_WHAT IS BEING ASKED_
Every line below is to be given again precisely; images are to be left out.

Stored dataset items
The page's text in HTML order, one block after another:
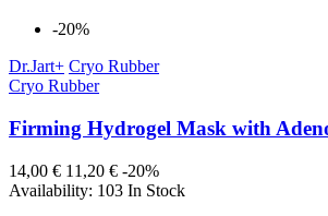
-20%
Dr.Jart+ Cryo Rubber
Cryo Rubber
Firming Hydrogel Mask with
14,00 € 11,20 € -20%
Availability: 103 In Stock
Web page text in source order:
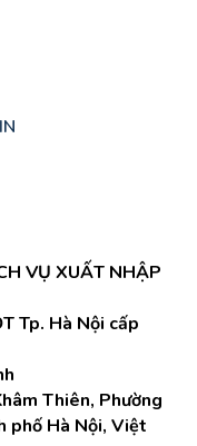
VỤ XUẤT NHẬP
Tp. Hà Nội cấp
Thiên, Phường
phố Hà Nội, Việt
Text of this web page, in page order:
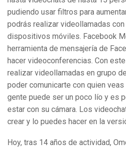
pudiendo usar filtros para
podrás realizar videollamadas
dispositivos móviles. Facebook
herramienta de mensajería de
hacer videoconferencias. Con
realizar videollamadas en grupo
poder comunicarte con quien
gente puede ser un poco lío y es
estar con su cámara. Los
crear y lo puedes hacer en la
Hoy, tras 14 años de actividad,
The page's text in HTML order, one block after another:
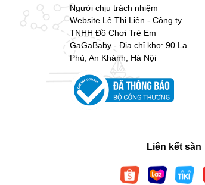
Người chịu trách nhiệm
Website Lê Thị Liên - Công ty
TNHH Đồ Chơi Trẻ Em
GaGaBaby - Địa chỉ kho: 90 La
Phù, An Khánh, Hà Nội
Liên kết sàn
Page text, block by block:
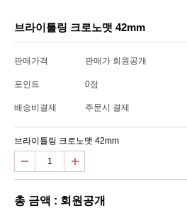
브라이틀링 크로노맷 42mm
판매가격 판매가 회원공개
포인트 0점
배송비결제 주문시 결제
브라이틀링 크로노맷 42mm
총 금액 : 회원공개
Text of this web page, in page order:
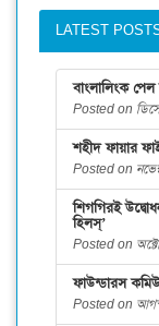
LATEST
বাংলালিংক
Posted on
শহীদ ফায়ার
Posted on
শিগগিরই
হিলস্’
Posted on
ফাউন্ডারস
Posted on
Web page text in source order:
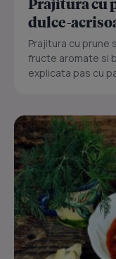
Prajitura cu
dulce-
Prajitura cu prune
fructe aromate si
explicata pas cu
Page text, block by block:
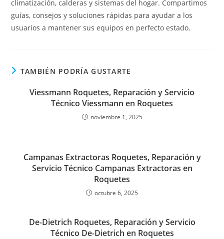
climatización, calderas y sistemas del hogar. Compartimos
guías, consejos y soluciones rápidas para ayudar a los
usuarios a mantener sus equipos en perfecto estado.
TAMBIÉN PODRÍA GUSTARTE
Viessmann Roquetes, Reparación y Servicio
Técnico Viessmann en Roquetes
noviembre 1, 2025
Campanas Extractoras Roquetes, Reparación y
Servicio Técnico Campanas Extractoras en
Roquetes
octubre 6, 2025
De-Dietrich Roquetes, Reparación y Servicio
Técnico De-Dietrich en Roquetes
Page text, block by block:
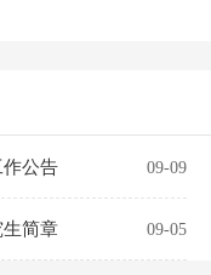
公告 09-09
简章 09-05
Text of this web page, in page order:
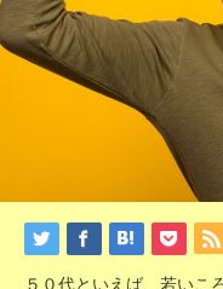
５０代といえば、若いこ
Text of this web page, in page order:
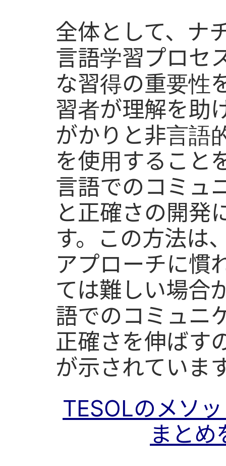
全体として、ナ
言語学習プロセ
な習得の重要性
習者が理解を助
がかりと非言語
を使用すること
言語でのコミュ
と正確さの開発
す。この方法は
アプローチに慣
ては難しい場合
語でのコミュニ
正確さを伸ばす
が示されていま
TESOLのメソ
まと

_TASK SOLUTION_
The page's text in HTML order, one block after another:
-20%
Dr.Jart+ Cryo Rubber
Cryo Rubber
Firming Hydrogel Mask with
14,00 € 11,20 € -20%
Availability: 103 In Stock
Web page text in source order:
VỤ XUẤT NHẬP
Tp. Hà Nội cấp
Thiên, Phường
phố Hà Nội, Việt
Text of this web page, in page order:
pudiendo usar filtros para
podrás realizar videollamadas
dispositivos móviles. Facebook
herramienta de mensajería de
hacer videoconferencias. Con
realizar videollamadas en grupo
poder comunicarte con quien
gente puede ser un poco lío y es
estar con su cámara. Los
crear y lo puedes hacer en la
Hoy, tras 14 años de actividad,
The page's text in HTML order, one block after another:
Người chịu trách nhiệm
Website Lê Thị Liên - Công ty
TNHH Đồ Chơi Trẻ Em
GaGaBaby - Địa chỉ kho: 90 La
Phù, An Khánh, Hà Nội
Liên kết sàn
Page text, block by block:
브라이틀링 크로노맷 42mm
판매가격 판매가 회원공개
포인트 0점
배송비결제 주문시 결제
브라이틀링 크로노맷 42mm
총 금액 : 회원공개
Text of this web page, in page order:
LATEST
বাংলালিংক
Posted on
শহীদ ফায়ার
Posted on
শিগগিরই
হিলস্’
Posted on
ফাউন্ডারস
Posted on
Web page text in source order:
Prajitura cu
dulce-
Prajitura cu prune
fructe aromate si
explicata pas cu
Page text, block by block:
climatización, calderas y sistemas del hogar. Compartimos
guías, consejos y soluciones rápidas para ayudar a los
usuarios a mantener sus equipos en perfecto estado.
TAMBIÉN PODRÍA GUSTARTE
Viessmann Roquetes, Reparación y Servicio
Técnico Viessmann en Roquetes
noviembre 1, 2025
Campanas Extractoras Roquetes, Reparación y
Servicio Técnico Campanas Extractoras en
Roquetes
octubre 6, 2025
De-Dietrich Roquetes, Reparación y Servicio
Técnico De-Dietrich en Roquetes
Page text, block by block:
公告 09-09
简章 09-05
Text of this web page, in page order:
５０代といえば、若いこ
Text of this web page, in page order:
全体として、ナ
言語学習プロセ
な習得の重要性
習者が理解を助
がかりと非言語
を使用すること
言語でのコミュ
と正確さの開発
す。この方法は
アプローチに慣
ては難しい場合
語でのコミュニ
正確さを伸ばす
が示されていま
TESOLのメソ
まと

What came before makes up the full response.